Recorded data ->

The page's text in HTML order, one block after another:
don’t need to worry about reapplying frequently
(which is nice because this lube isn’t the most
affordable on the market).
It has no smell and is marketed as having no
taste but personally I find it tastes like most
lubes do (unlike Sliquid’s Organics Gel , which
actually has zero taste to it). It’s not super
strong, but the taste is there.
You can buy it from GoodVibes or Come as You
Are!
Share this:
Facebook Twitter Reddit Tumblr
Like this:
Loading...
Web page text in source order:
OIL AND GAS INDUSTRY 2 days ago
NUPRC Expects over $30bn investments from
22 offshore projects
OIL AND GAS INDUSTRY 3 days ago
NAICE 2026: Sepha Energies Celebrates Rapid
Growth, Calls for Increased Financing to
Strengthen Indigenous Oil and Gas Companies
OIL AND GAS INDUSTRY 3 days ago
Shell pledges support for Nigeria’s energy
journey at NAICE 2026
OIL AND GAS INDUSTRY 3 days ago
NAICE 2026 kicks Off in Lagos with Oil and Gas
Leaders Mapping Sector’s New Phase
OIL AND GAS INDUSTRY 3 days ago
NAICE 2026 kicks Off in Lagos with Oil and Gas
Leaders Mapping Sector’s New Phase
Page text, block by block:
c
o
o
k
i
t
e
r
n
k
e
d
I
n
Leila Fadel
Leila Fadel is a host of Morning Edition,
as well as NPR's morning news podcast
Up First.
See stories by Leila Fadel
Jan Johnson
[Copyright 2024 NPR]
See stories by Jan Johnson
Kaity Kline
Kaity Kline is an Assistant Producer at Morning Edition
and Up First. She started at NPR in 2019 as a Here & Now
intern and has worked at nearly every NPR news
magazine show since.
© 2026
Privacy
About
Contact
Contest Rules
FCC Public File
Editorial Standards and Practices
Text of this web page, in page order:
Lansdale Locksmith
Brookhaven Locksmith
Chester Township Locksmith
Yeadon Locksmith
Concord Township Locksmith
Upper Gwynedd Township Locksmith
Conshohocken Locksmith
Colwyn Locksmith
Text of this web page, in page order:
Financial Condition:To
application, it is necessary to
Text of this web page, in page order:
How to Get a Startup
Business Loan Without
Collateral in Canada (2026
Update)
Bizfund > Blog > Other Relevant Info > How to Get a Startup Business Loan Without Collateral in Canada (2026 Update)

What needs to be done -> Word for word, write out each of the records shown above.

Response to this task ->
The page's text in HTML order, one block after another:
don’t need to worry about reapplying frequently
(which is nice because this lube isn’t the most
affordable on the market).
It has no smell and is marketed as having no
taste but personally I find it tastes like most
lubes do (unlike Sliquid’s Organics Gel , which
actually has zero taste to it). It’s not super
strong, but the taste is there.
You can buy it from GoodVibes or Come as You
Are!
Share this:
Facebook Twitter Reddit Tumblr
Like this:
Loading...
Web page text in source order:
OIL AND GAS INDUSTRY 2 days ago
NUPRC Expects over $30bn investments from
22 offshore projects
OIL AND GAS INDUSTRY 3 days ago
NAICE 2026: Sepha Energies Celebrates Rapid
Growth, Calls for Increased Financing to
Strengthen Indigenous Oil and Gas Companies
OIL AND GAS INDUSTRY 3 days ago
Shell pledges support for Nigeria’s energy
journey at NAICE 2026
OIL AND GAS INDUSTRY 3 days ago
NAICE 2026 kicks Off in Lagos with Oil and Gas
Leaders Mapping Sector’s New Phase
OIL AND GAS INDUSTRY 3 days ago
NAICE 2026 kicks Off in Lagos with Oil and Gas
Leaders Mapping Sector’s New Phase
Page text, block by block:
c
o
o
k
i
t
e
r
n
k
e
d
I
n
Leila Fadel
Leila Fadel is a host of Morning Edition,
as well as NPR's morning news podcast
Up First.
See stories by Leila Fadel
Jan Johnson
[Copyright 2024 NPR]
See stories by Jan Johnson
Kaity Kline
Kaity Kline is an Assistant Producer at Morning Edition
and Up First. She started at NPR in 2019 as a Here & Now
intern and has worked at nearly every NPR news
magazine show since.
© 2026
Privacy
About
Contact
Contest Rules
FCC Public File
Editorial Standards and Practices
Text of this web page, in page order:
Lansdale Locksmith
Brookhaven Locksmith
Chester Township Locksmith
Yeadon Locksmith
Concord Township Locksmith
Upper Gwynedd Township Locksmith
Conshohocken Locksmith
Colwyn Locksmith
Text of this web page, in page order:
Financial Condition:To
application, it is necessary to
Text of this web page, in page order:
How to Get a Startup
Business Loan Without
Collateral in Canada (2026
Update)
Bizfund > Blog > Other Relevant Info > How to Get a Startup Business Loan Without Collateral in Canada (2026 Update)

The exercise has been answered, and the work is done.